《後漢演義》•第二十五回 抗北庭鄭衆折強威 赴西竺蔡愔求佛典
馬皇后被立爲皇后的地位穩固,但一直沒有生育子女。她姐姐的女兒賈氏也入選後宮,生下一名男孩,取名劉炟,馬皇后視他如親生兒子,非常疼愛,精心撫養。她曾對身邊人說:“人不一定非得自己生孩子,關鍵在於是否真心關愛與培養。”由於皇子人數稀少,她時常感到憂慮與嘆息,每當看到後宮中的優秀女子,便推薦她們進宮,一旦被選入,便給予特別優待。陰太后稱讚她德行超羣,因此決定立她爲皇后。
馬皇后平日常誦讀《周易》,喜愛閱讀《春秋》《楚辭》,尤其喜歡研讀董仲舒的《春秋繁露》。她爲人節儉,只穿粗布做的裙子,不加任何裝飾。每月初一和十五,後宮妃嬪入朝參見,看到皇后穿的衣服粗糙樸素,起初懷疑是用華麗的絲綢製成,走近細看才知只是粗布,忍不住露出微笑。皇后早知大家的想法,便笑着開玩笑說:“這種布料特別適合染色,所以選用它,希望你們不要多疑。”後宮人人無不感嘆佩服。

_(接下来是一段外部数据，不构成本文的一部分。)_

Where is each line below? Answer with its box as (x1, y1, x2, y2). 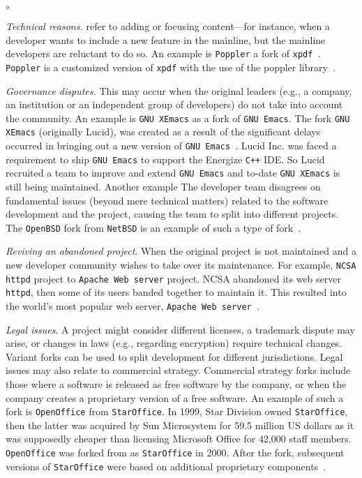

明帝曾想測試皇后是否聰慧,故意讓她閱讀羣臣呈上的奏章,她能迅速判斷,條理清晰,但從未因此介入私人事務。幸虧有這樣賢德的皇后,否則便可能引發後宮干政的不良風氣。有時明帝出遊,皇后總是擔心他受風寒,便婉轉勸諫。有一天,明帝前往濯龍園遊玩,妃嬪們大多跟隨前往,唯獨皇后沒有去。妃嬪們因一向受皇后寵愛,紛紛請求明帝召她一同前往。明帝笑着說:“皇后不喜歡遊樂,去了也高興不起來,還是讓她自己便好。”後來皇后聽到這話,並不生氣,每當明帝出遊,她常常稱病不去。當時國家國力強盛,天下太平,明帝政務寬裕,多次到濯龍園遊玩消遣。園子靠近北宮,於是想擴建宮殿,與園地連成一體,便下令召集工匠,大規模動工。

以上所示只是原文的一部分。